Metabolic measurements were done in real-time, non-invasively, using a Seahorse XF96 analyser, which measured the OCR and the ECAR under basal conditions in siDAPK2- or siNS-transfected cells. A cell titration assay was used to determine a suitable cell plating density for both A549 and U2OS cells. For the experiment proper, 0.5 × 106 cells were plated per 10 cm dish and reverse transfected on day 1 as previously described. Forty-eight hours post transfection, cells were re-plated into the XF96 microplates (Seahorse Bioscience; 4 × 104 cells per 100 μl per well) and incubated overnight at 37 °C. The XF calibration solution (Seahorse Bioscience) was added into the XF sensor cartridge (Seahorse Bioscience) and was also incubated at 37 °C overnight but without CO2. The next day, prior to the assay, complete DMEM was replaced with an XF Assay Medium Modified DMEM (Seahorse Bioscience) (1 g/ml glucose, pH 7.4) and cells were incubated at 37 °C for 1 h without CO2. Analyses were performed according to the manufacturer’s instructions using eight measurements that the instrument recorded for OCR (nmoles/min) and ECAR (mpH/min) pertaining to each well. Results were analysed using the provided XFe Wave software (Seahorse Bioscience).

GSH colorimetric assay

Cells (2.5 × 105 per well in 6-well plates) were transfected with siRNA oligonucleotides as described earlier. Cell lysates were collected and sonicated in 50 mM PBS per 1 mM EDTA. Protein concentrations were determined using a Bradford assay, according to the manufacturer’s instructions, which enabled subsequent normalisation of each sample so that the final protein concentration was 1 μg/μl. GSH levels in each sample were quantified using the Glutathione Assay Kit from BioAssay Systems (Hayward, CA, USA), as per the manufacturer’s protocol.

NADH and NADPH assay

Reverse siRNA transfections were carried out in 10-cm dishes using 5 × 105 cells in suspension.

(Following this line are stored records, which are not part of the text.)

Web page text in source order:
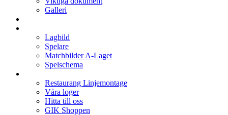
Galleri
Lagbild
Spelare
Matchbilder A-Laget
Spelschema
Restaurang Linjemontage
Våra loger
Hitta till oss
GIK Shoppen
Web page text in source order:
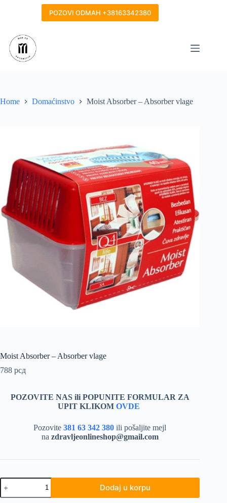
POZOVI ODMAH +38163342380
Home Domaćinstvo Moist Absorber – Absorber vlage
Moist Absorber – Absorber vlage
788 рсд
POZOVITE NAS ili POPUNITE FORMULAR ZA
UPIT KLIKOMOVDE
Pozovite381 63 342 380 ili pošaljite mejl
na zdravljeonlineshop@gmail.com
Moist
Absorber
-
Dodaj u korpu
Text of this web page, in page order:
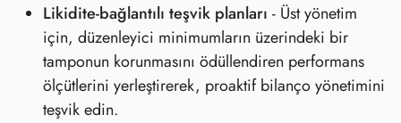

As positive control, cells were treated for 24 h with 1 mM of MPP+. Forty-eight hours after transfection, NADP/ NADPH levels for each sample were quantified using the NADP/NADPH assay kit (Abcam) and NAD/NADH levels using the NAD/NADH assay kit (BioVision, San Francisco, CA, USA), according to the two manufacturers’ protocols.

Statistical analysis

Mean±S.E.M. of at least three independent experiments were used throughout. ANOVA or t-test statistical analyses were carried out as indicated in each figure legend using GraphPad Prism (GraphPad Software Inc., San Diego, CA, USA).